(Exercise objective): Word for word, reproduce all entries below, leaving every picture out.

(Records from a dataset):
+ + +

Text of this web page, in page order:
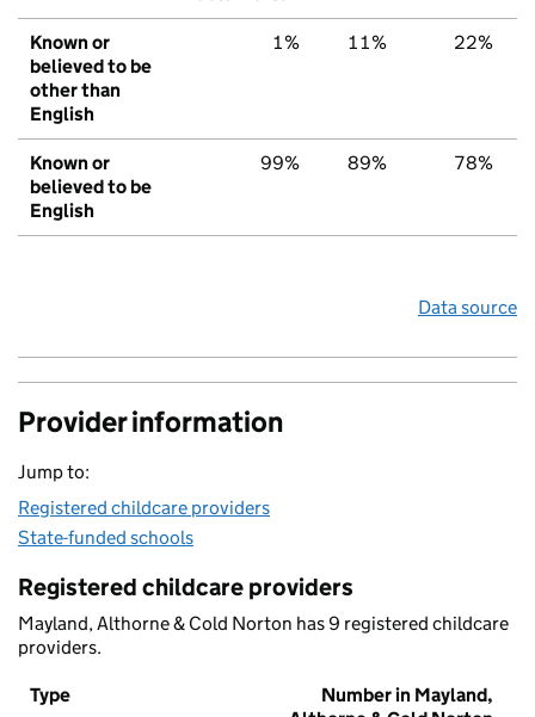
Known or
believed to be
other than
English
1% 11% 22%
Known or
believed to be
English
99% 89% 78%
Data source
Provider information
Jump to:
Registered childcare providers
State-funded schools
Registered childcare providers
Mayland, Althorne & Cold Norton has 9 registered childcare
providers.
Type
Number in Mayland,
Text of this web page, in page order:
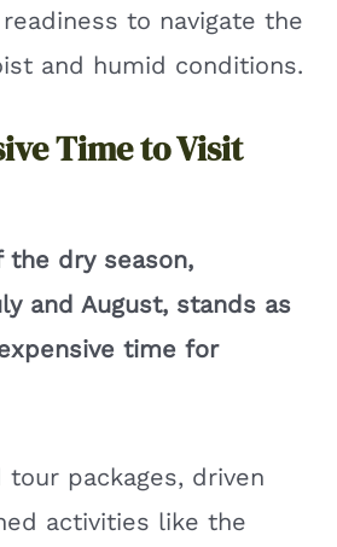
to navigate the
and humid conditions.
Time to Visit
the dry season,
and August, stands as
time for
tour packages, driven
activities like the
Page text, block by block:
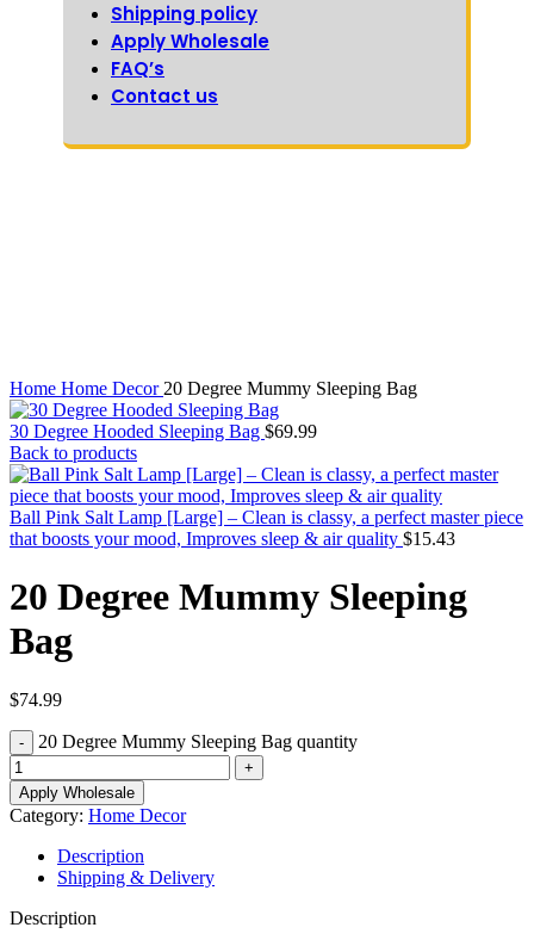
Shipping policy
Apply Wholesale
FAQ’s
Contact us
Home Home Decor 20 Degree Mummy Sleeping Bag
30 Degree Hooded Sleeping Bag $69.99
Back to products
Ball Pink Salt Lamp [Large] – Clean is classy, a perfect master piece
that boosts your mood, Improves sleep & air quality $15.43
20 Degree Mummy Sleeping
Bag
$74.99
20 Degree Mummy Sleeping Bag quantity
Apply Wholesale
Category: Home Decor
Description
Shipping & Delivery
Description
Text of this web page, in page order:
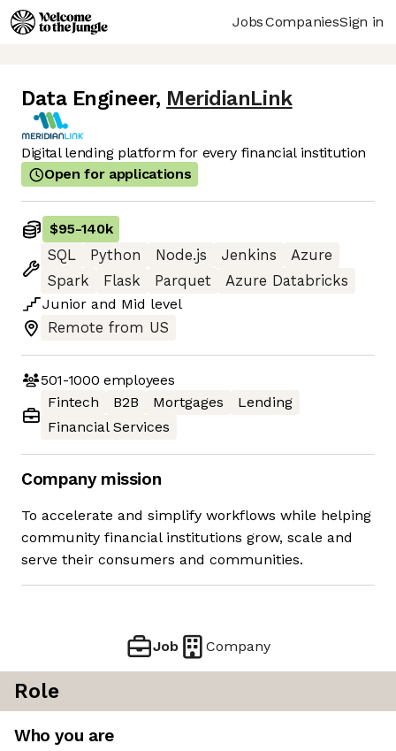
JobsCompaniesSign in
Data Engineer, MeridianLink
Digital lending platform for every financial institution
Open for applications
$95-140k
SQL
Python Node.js Jenkins
Azure
Spark
Flask Parquet
Azure Databricks
Junior and Mid level
Remote from US
501-1000 employees
Fintech
B2B Mortgages
Lending
Financial Services
Company mission
To accelerate and simplify workflows while helping
community financial institutions grow, scale and
serve their consumers and communities.
Job Company
Role
Who you are
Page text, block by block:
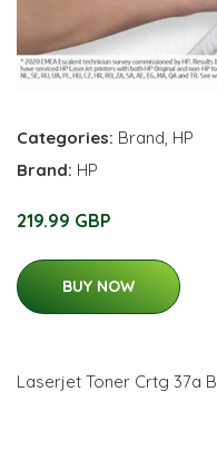
Categories: Brand, HP
Brand: HP
219.99 GBP
BUY NOW
Laserjet Toner Crtg 37a
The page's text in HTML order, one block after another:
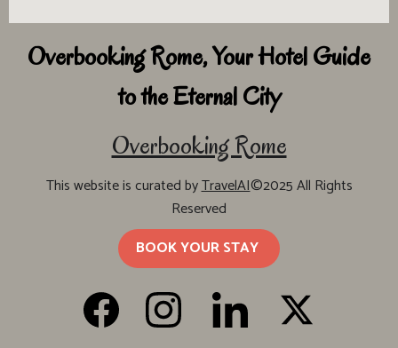
Overbooking Rome, Your Hotel Guide
to the Eternal City
Overbooking Rome
This website is curated byTravelAI©2025 All Rights
Reserved
BOOK YOUR STAY
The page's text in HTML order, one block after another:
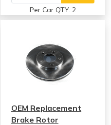
Per Car QTY: 2
OEM Replacement
Brake Rotor
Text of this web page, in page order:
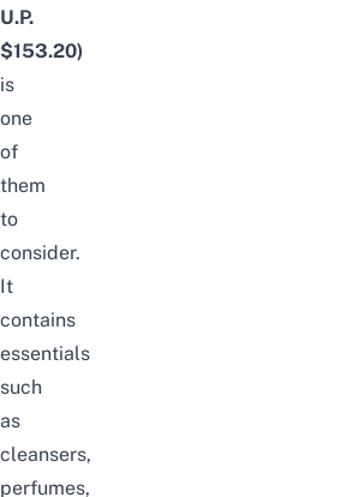
U.P.
$153.20)
is
one
of
them
to
consider.
It
contains
essentials
such
as
cleansers,
perfumes,
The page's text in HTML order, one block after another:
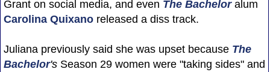
Grant on social media, and even The Bacheloralum
Carolina Quixanoreleased a diss track.
Juliana previously said she was upset because The
Bachelor'sSeason 29 women were "taking sides" and
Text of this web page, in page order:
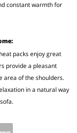
constant warmth for
packs enjoy great
provide a pleasant
area of the shoulders.
in a natural way
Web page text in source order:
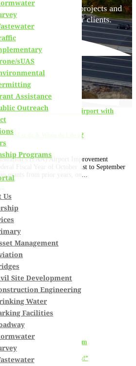
sUAS
Assistance
Outreach
Programs
Us
Management
Site Development
Engineering
Water
Facilities
members, ongoing projectsand
we employ for our clients.
I Need to do & When do I do it?
(FAA) Airport Improvement
Fiscal Year of October 1st to September
grants from prior years, on...
Tips to “Show You the Money!”
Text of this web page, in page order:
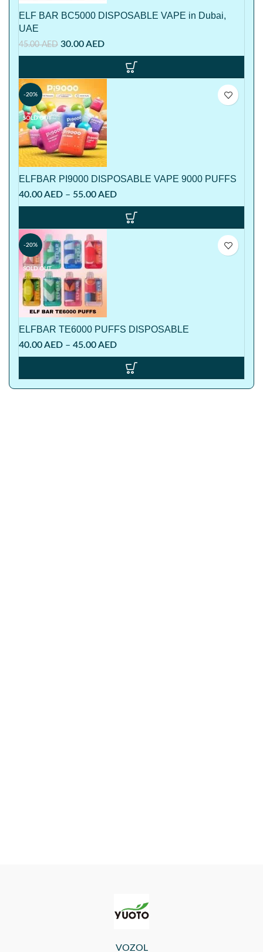
ELF BAR BC5000 DISPOSABLE VAPE in Dubai,
UAE
45.00AED 30.00AED
-20%
SOLD OUT
ELFBAR PI9000 DISPOSABLE VAPE 9000 PUFFS
40.00AED – 55.00AED
-20%
SOLD OUT
ELFBAR TE6000 PUFFS DISPOSABLE
40.00AED – 45.00AED
VOZOL
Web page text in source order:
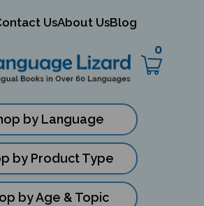
UsAbout UsBlog
0
by Language
by Product Type
by Age & Topic
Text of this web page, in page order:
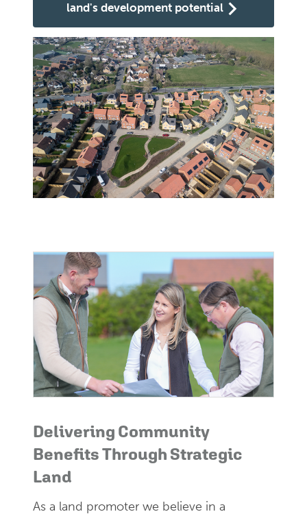
land's development potential
Delivering Community
Benefits Through Strategic
Land
As a land promoter we believe in a
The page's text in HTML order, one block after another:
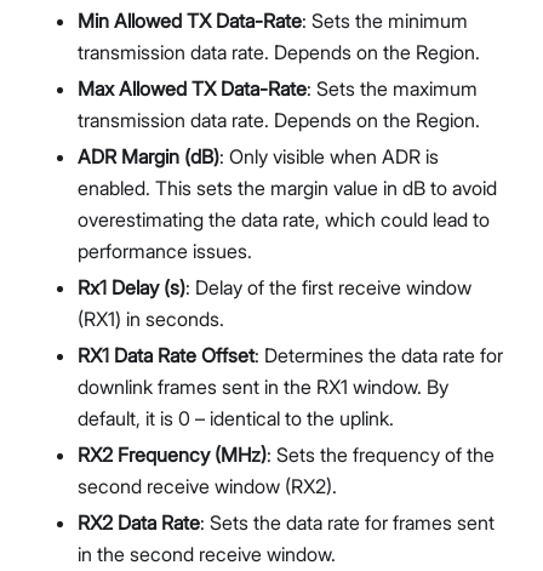
Min Allowed TX Data-Rate: Sets the minimum
transmission data rate. Depends on the Region.
Max Allowed TX Data-Rate: Sets the maximum
transmission data rate. Depends on the Region.
ADR Margin (dB): Only visible when ADR is
enabled. This sets the margin value in dB to avoid
overestimating the data rate, which could lead to
performance issues.
Rx1 Delay (s): Delay of the first receive window
(RX1) in seconds.
RX1 Data Rate Offset: Determines the data rate for
downlink frames sent in the RX1 window. By
default, it is 0 – identical to the uplink.
RX2 Frequency (MHz): Sets the frequency of the
second receive window (RX2).
RX2 Data Rate: Sets the data rate for frames sent
in the second receive window.
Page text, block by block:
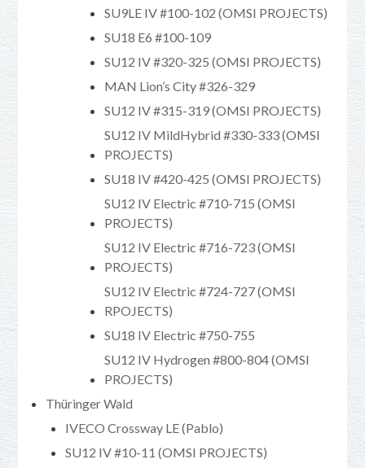
SU9LE IV #100-102 (OMSI PROJECTS)
SU18 E6 #100-109
SU12 IV #320-325 (OMSI PROJECTS)
MAN Lion’s City #326-329
SU12 IV #315-319 (OMSI PROJECTS)
SU12 IV MildHybrid #330-333 (OMSI
PROJECTS)
SU18 IV #420-425 (OMSI PROJECTS)
SU12 IV Electric #710-715 (OMSI
PROJECTS)
SU12 IV Electric #716-723 (OMSI
PROJECTS)
SU12 IV Electric #724-727 (OMSI
RPOJECTS)
SU18 IV Electric #750-755
SU12 IV Hydrogen #800-804 (OMSI
PROJECTS)
Thüringer Wald
IVECO Crossway LE (Pablo)
SU12 IV #10-11 (OMSI PROJECTS)
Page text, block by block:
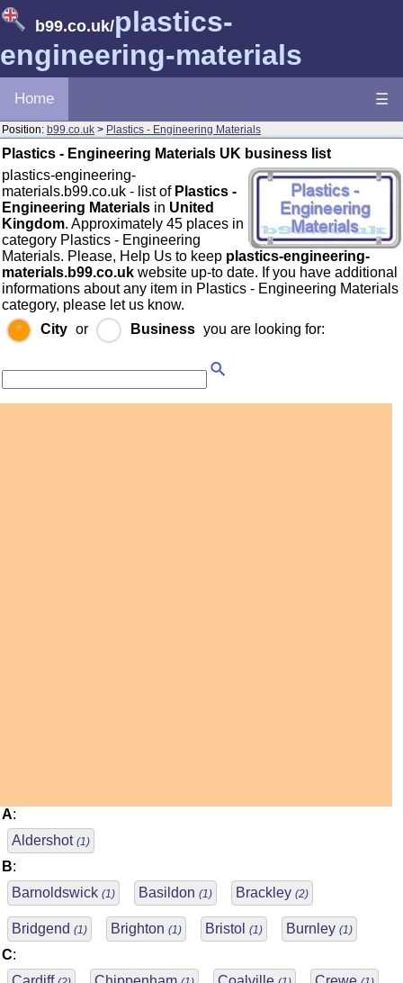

+ + +

(Exercise output):
Text of this web page, in page order:
Known or
believed to be
other than
English
1% 11% 22%
Known or
believed to be
English
99% 89% 78%
Data source
Provider information
Jump to:
Registered childcare providers
State-funded schools
Registered childcare providers
Mayland, Althorne & Cold Norton has 9 registered childcare
providers.
Type
Number in Mayland,
Text of this web page, in page order:
to navigate the
and humid conditions.
Time to Visit
the dry season,
and August, stands as
time for
tour packages, driven
activities like the
Page text, block by block:
Shipping policy
Apply Wholesale
FAQ’s
Contact us
Home Home Decor 20 Degree Mummy Sleeping Bag
30 Degree Hooded Sleeping Bag $69.99
Back to products
Ball Pink Salt Lamp [Large] – Clean is classy, a perfect master piece
that boosts your mood, Improves sleep & air quality $15.43
20 Degree Mummy Sleeping
Bag
$74.99
20 Degree Mummy Sleeping Bag quantity
Apply Wholesale
Category: Home Decor
Description
Shipping & Delivery
Description
Text of this web page, in page order:
JobsCompaniesSign in
Data Engineer, MeridianLink
Digital lending platform for every financial institution
Open for applications
$95-140k
SQL
Python Node.js Jenkins
Azure
Spark
Flask Parquet
Azure Databricks
Junior and Mid level
Remote from US
501-1000 employees
Fintech
B2B Mortgages
Lending
Financial Services
Company mission
To accelerate and simplify workflows while helping
community financial institutions grow, scale and
serve their consumers and communities.
Job Company
Role
Who you are
Page text, block by block:
Categories: Brand, HP
Brand: HP
219.99 GBP
BUY NOW
Laserjet Toner Crtg 37a
The page's text in HTML order, one block after another:
Overbooking Rome, Your Hotel Guide
to the Eternal City
Overbooking Rome
This website is curated byTravelAI©2025 All Rights
Reserved
BOOK YOUR STAY
The page's text in HTML order, one block after another:
Per Car QTY: 2
OEM Replacement
Brake Rotor
Text of this web page, in page order:
U.P.
$153.20)
is
one
of
them
to
consider.
It
contains
essentials
such
as
cleansers,
perfumes,
The page's text in HTML order, one block after another:
Grant on social media, and even The Bacheloralum
Carolina Quixanoreleased a diss track.
Juliana previously said she was upset because The
Bachelor'sSeason 29 women were "taking sides" and
Text of this web page, in page order:
constant warmth for
packs enjoy great
provide a pleasant
area of the shoulders.
in a natural way
Web page text in source order:
sUAS
Assistance
Outreach
Programs
Us
Management
Site Development
Engineering
Water
Facilities
members, ongoing projectsand
we employ for our clients.
I Need to do & When do I do it?
(FAA) Airport Improvement
Fiscal Year of October 1st to September
grants from prior years, on...
Tips to “Show You the Money!”
Text of this web page, in page order:
ELF BAR BC5000 DISPOSABLE VAPE in Dubai,
UAE
45.00AED 30.00AED
-20%
SOLD OUT
ELFBAR PI9000 DISPOSABLE VAPE 9000 PUFFS
40.00AED – 55.00AED
-20%
SOLD OUT
ELFBAR TE6000 PUFFS DISPOSABLE
40.00AED – 45.00AED
VOZOL
Web page text in source order:
UsAbout UsBlog
0
by Language
by Product Type
by Age & Topic
Text of this web page, in page order:
land's development potential
Delivering Community
Benefits Through Strategic
Land
As a land promoter we believe in a
The page's text in HTML order, one block after another:
Min Allowed TX Data-Rate: Sets the minimum
transmission data rate. Depends on the Region.
Max Allowed TX Data-Rate: Sets the maximum
transmission data rate. Depends on the Region.
ADR Margin (dB): Only visible when ADR is
enabled. This sets the margin value in dB to avoid
overestimating the data rate, which could lead to
performance issues.
Rx1 Delay (s): Delay of the first receive window
(RX1) in seconds.
RX1 Data Rate Offset: Determines the data rate for
downlink frames sent in the RX1 window. By
default, it is 0 – identical to the uplink.
RX2 Frequency (MHz): Sets the frequency of the
second receive window (RX2).
RX2 Data Rate: Sets the data rate for frames sent
in the second receive window.
Page text, block by block:
SU9LE IV #100-102 (OMSI PROJECTS)
SU18 E6 #100-109
SU12 IV #320-325 (OMSI PROJECTS)
MAN Lion’s City #326-329
SU12 IV #315-319 (OMSI PROJECTS)
SU12 IV MildHybrid #330-333 (OMSI
PROJECTS)
SU18 IV #420-425 (OMSI PROJECTS)
SU12 IV Electric #710-715 (OMSI
PROJECTS)
SU12 IV Electric #716-723 (OMSI
PROJECTS)
SU12 IV Electric #724-727 (OMSI
RPOJECTS)
SU18 IV Electric #750-755
SU12 IV Hydrogen #800-804 (OMSI
PROJECTS)
Thüringer Wald
IVECO Crossway LE (Pablo)
SU12 IV #10-11 (OMSI PROJECTS)
Page text, block by block:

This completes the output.